Unfair contract terms are unenforceable in consumer contracts. A term or notice will be deemed unfair if it causes a significant imbalance in the rights and obligations of the seller and the buyer, to the detriment of the buyer. Some exclusions and limitations of liability will automatically be unenforceable against the buyer, for example a term which states that a seller can decide on the characteristics of the subject matter after the buyer has already entered into a contract.
If a business uses unfair terms, consumers can challenge these through the courts and the Competition and Markets Authority and Trading Standards can also commence court proceedings against the business to stop their use.
Remedies Under the Consumer Rights Act 2015
The Act sets out the statutory remedies available to a buyer when there has been a breach of the buyer’s statutory rights.
Remedies for Defective Goods
Within 30 days of the contract being completed and the goods being delivered, a buyer has an automatic right to:
- reject the goods for a full refund
- elect to ask the seller to repair or replace the goods (for which the 30 day period will be paused whilst the repair takes place or the replacement is provided)
Following expiry of the 30-day period, the automatic right is lost and the buyer must first allow the seller to repair or replace the goods. Thereafter, if the repair or replacement is also defective, the buyer can reject the goods or keep them and ask for a price reduction. Repairing or replacing the goods must be done within a reasonable period of time without significant inconvenience to the buyer and any costs must be paid for by the seller. If the cost of repair is disproportionate to the cost of a refund, the seller can choose to provide the latter.
When exercising their right to reject the goods within the first 30 days, the buyer must be able to prove that any alleged fault or defect was present at the time of their delivery.

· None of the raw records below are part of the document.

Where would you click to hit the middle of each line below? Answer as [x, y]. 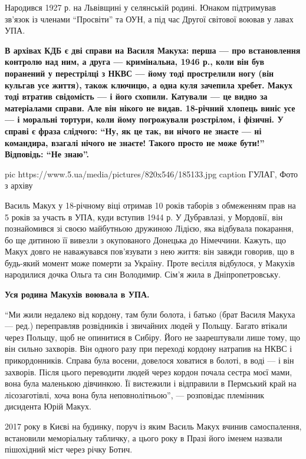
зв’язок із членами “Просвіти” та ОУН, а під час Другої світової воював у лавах [149, 19]
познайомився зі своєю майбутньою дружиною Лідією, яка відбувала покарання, [149, 228]
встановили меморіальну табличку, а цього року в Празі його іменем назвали [144, 437]
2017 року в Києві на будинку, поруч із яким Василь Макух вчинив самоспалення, [153, 426]
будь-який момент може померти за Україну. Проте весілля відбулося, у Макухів [150, 262]
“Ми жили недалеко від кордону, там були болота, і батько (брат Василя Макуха [150, 314]
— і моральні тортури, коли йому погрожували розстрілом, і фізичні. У [144, 119]
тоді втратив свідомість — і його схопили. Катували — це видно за [136, 96]

If the 30 days has expired and either:
- an attempted repair has failed; or
- the goods cannot be repaired or replaced within a reasonable period of time or without significant inconvenience to the buyer;
the buyer has a right to ask for a price reduction and this can amount to a full refund. At this stage, if the buyer would prefer to reject the goods, they can return them to the seller and will be entitled to a partial or full refund, depending on how much use they have had of the goods.
After expiry of the initial 30-day period, the court will automatically assume that the alleged fault was present at the time of delivery and the evidential burden to prove otherwise, will fall upon the seller.
Following expiry of a 6-month period from completion of the contract and delivery of the goods, this automatic assumption falls away and the court will expect the buyer to prove that the fault was present at the time of delivery.
Remedies for Insufficient Quality of Services
If services are supplied, but not within a reasonable time, at a reasonable charge or to a reasonable standard, depending on the problems faced, a buyer has the right to:
- have the services repeated (if possible) at the cost of the seller and without any significant inconvenience; or
- Receive a price reduction.
Scope of the Act
The Act only applies to business-to-consumer contracts entered from 1 October 2015.
Business-to-consumer contracts entered prior to 1 October 2015, and business-to-business contracts, are governed by the Sale of Goods Act 1979 and the Supply of Goods and Services Act 1982. These both contain different provisions to the Act and it is important to obtain legal advice at an early stage to determine which regime applies and to adopt a strategy that minimises risk to the business.
The Act and COVID-19
On 7 May 2020, the UK Government published non-statutory guidance relating to the performance and enforcement of contracts impacted by the Covid-19 pandemic, which seeks to encourage parties to act fairly and responsibly to support the national response to COVID-19 and protect the economy.
However, it is clear from the document that it merely is just guidance, and has no direct legal implications, so there is no ‘watering down’ of contractual rights at this time.